When I got back to my digs tonight I tried to think the whole meeting over. I do admire the sincerity of these people. I do believe that they are trying and perhaps succeeding in breaking away from the conventional Christianity, which is emptying the churches. I have been drawn towards their faith, perhaps more than I admit to myself, but I cannot and must not go on with it. It would be a fraud for me to continue. In fact, I have been a fraud, and the sin that I should have “shared,” but which I can only share with this diary, is that I have encouraged Morris and the others by putting on an interested, believing look when I was listening to them, and all the time I have had no real intention of joining the Oxford Group and I never have believed in Guidance, although I may have wished for it.
1 November 1926.
I find Post, the Rhodes Scholar with whom I am sharing these digs, easy to get on with. He takes no interest in me nor I in him, and we do not get in each other’s way. He is very easy-going except on one subject: the fire. The fire in the grate in the sitting-room is a very small fire in a very small grate. Each lump of coal that is add
ed to it is brought in on a shovel by the plumber-landlord, who drops the lump with a heavy-laden sigh. This annoys Post. Yesterday he went into the hall where the coal scuttle is kept, picked it up, and emptied the whole contents on the fire. The landlady made a terrible fuss and said he had used up a whole week’s coal supply and we would have to pay for it, but Post, shaking his head, said, “Not one cent.” He said it so finally yet in such an affable tone that the landlady retired nonplussed.
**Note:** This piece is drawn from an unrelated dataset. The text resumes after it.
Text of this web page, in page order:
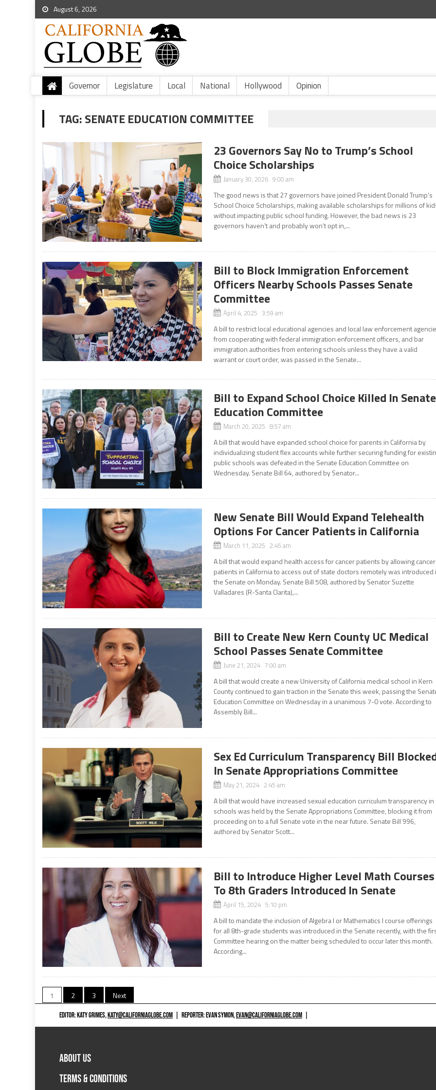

In the afternoon I went to have tea with some Canadians, a mother and two daughters who have taken a house near here. The girls are not bad-looking, the sort I am used to meeting at dances at home, but they’re Upper Canadians and think Toronto is the centre of the universe and that Nova Scotia is inhabited by fishermen and peasants. They brightened up when they heard that I had been at Trinity College School and their mother said that it was “the Eton of Canada.” What damned nonsense!
2 November 1926.
That man Ducker has been telling me that I must take exercise, so today I turned out for soccer, having bought a soccer kit which was quite expensive. I cannot say I enjoyed the game. The ground was squelchy wet and there was an icy wind blowing. I haven’t played since school and didn’t want to make a fool of myself, so I rather hung around on the edges of the action, trying to imitate an eager player who longs to get the ball at his feet. However, when I got back to my digs and had a hot bath I felt very hearty and drowsy, quite the tired athlete.
3 November 1926.
This afternoon Morris called for me to take me to a tea-party given by a Mr. Mercer of Wimbledon, who is staying here on a visit with his sisters in North Oxford. Mr. Mercer is a genial and earnest gentleman who held my hand for at least two minutes when I came in and looked benevolently into my face, which embarrassed me considerably. All the people there were, I think, members of the Oxford Group. They did not talk of religion but I could smell it in the air. Mr. Mercer handed round the teacups with an air of condescending humility, as if he were St. Louis washing the feet of the poor.